# Directions:
Return all of the data that follows precisely, leaving every image out.

# Task inputs:
┄┄┄┄┄┄┄┄┄┄

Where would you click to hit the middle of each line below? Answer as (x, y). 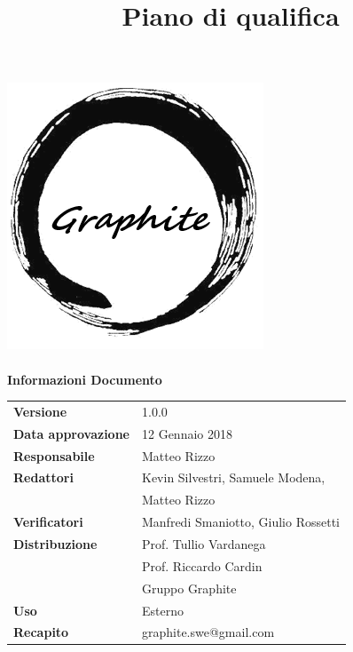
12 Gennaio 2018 (187, 433)
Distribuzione (55, 543)
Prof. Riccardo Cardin (202, 565)
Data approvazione (71, 433)
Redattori (43, 477)
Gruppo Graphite (189, 588)
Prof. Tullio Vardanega (204, 543)
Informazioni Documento (85, 379)
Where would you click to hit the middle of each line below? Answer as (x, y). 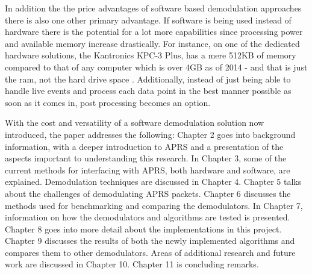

┄┄┄┄┄┄┄┄┄┄

# Task solution:
Where would you click to hit the middle of each line below? Answer as (x, y). 
12 Gennaio 2018 (187, 433)
Distribuzione (55, 543)
Prof. Riccardo Cardin (202, 565)
Data approvazione (71, 433)
Redattori (43, 477)
Gruppo Graphite (189, 588)
Prof. Tullio Vardanega (204, 543)
Informazioni Documento (85, 379)
Where would you click to hit the middle of each line below? Answer as (x, y). 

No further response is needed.